An example of GV transcription. Here's what I said:
This chapter describes methods and data sources for the book. My goal is to describe the logic behind the research design. The focus here is validity: what types of conclusions can we draw from these data? Technical details---of which there are many---are saved for appendices.

Here's what Google thought I said:
This chapter just tries messages and data sources for the book. My goal is to describe the logic behind the research design. The focus here is validity. What types of conclusions. Can we draw from the Yeah, technical details. I wish there are many her saved for the appendicitis.
In fairness, Google just got into this business in the last year or so. I'm sure their transcription will get better over time. But for the moment, "I wish there are many her saved for the appendicitis."

Saturday, November 20, 2010

Anybody have any experience with dictation software?

Faced with writing a 200-page thesis in the next year, I'm toying with the idea of getting myself a voice recognition software package. Dragon seems to be the industry leader. Here's a demo.

The software seems to work, is getting good reviews on Amazon, and is not terribly expensive. On the other hand, it seems like it might be hard to find a place to talk loudly to oneself and a computer for long periods of time. It also seems likely that training the software and editing its mistakes could be pretty time consuming. Also, Dragon seems built with MS Office in mind. Given that I lean open source (and don't even have Office on my laptop), would it work for me?

Bottom line: would this be more like the digital stylus I got a few months ago (and use all the time)? Or the extra external hard drives I got a year before that (and have only booted up to make sure they work)?


So I'm on the fence. I really wish Dragon had a trial version. Anybody have anything to add here?

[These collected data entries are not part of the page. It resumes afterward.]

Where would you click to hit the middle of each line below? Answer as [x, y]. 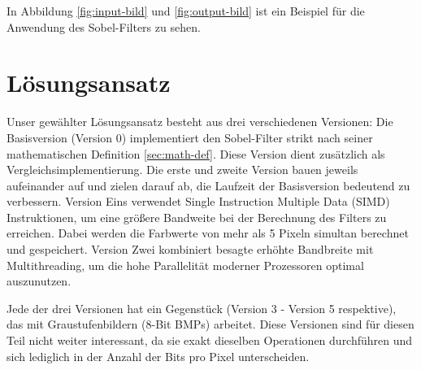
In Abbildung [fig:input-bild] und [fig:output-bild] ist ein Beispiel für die [186, 11]
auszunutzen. [39, 281]
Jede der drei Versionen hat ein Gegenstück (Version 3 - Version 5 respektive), [202, 308]
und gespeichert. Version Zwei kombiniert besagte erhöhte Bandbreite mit [190, 249]
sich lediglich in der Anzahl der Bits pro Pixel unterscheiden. [158, 356]
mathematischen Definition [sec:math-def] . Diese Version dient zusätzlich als [196, 153]
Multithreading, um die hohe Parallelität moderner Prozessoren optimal [185, 265]
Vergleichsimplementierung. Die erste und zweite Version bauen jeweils [182, 170]
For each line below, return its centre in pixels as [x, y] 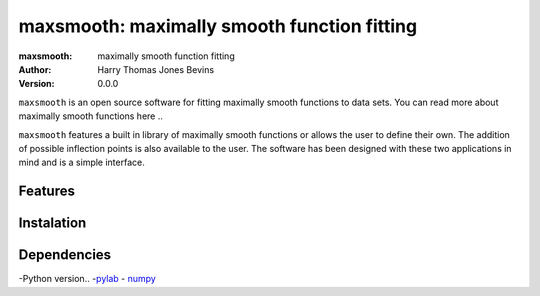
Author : [35, 69]
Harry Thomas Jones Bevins [156, 69]
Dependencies [65, 255]
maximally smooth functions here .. [91, 116]
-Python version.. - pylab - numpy [87, 279]
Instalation [52, 223]
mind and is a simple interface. [81, 162]
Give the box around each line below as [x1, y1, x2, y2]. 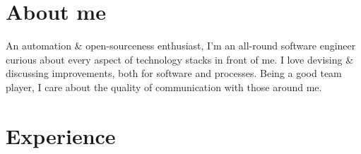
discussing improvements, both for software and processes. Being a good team [6, 66, 342, 81]
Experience [6, 121, 116, 150]
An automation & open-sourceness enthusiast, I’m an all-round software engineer [6, 38, 356, 53]
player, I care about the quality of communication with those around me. [6, 79, 322, 94]
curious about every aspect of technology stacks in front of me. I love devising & [6, 52, 354, 66]

PS: Yes, I do know that one episode of The Office. (Dwight: "Cancel card. Can-suhl car-Duh.")

PPS: How long do you think until a viable open-source option opens up? Probably at least a couple years, unless someone like Google decides to launch a free version. They seem to be making moves in that direct (see here for an easy application, and here for a broader one).

Friday, November 19, 2010

Training a text classifier

I've been doing a lot of work with text classifiers lately. (See this post for an example.) It's an interesting process blending intuition, text, and math in some nifty ways.

Anyway, I was going to spell out how it all works in a blog post, but I got side tracked making an illustration, and now I'm out of time for blogging. But I like the illustration. More to come...

Thursday, November 4, 2010

Starting to get some dissertation results...

Apologies for the long delay between posts. Stock excuse: "Dissertation... blah blah blah..."

Actually, I'm starting to get some nifty results from my dissertation. I've spent a long summer writing surveys and software, and in the next few weeks I hope to have something to show for it. Exhibit A: a word cloud for an automated classifier of political content.


Orange words are associated with political content, and blue words are disassociated. The size of a word denotes the strength of association -- essentially, the size of each word corresponds to the absolute value of the beta value of the word in a logistic regression with "political-ness" as the dependent variable. The layout of the words is done by computer algorithm to conserve space; it doesn't carry any important information.

I used wordle for the layout. The classifier runs regularized logistic regression using the scikits.learn package for python. The training data is from a team of undergraduate research assistants.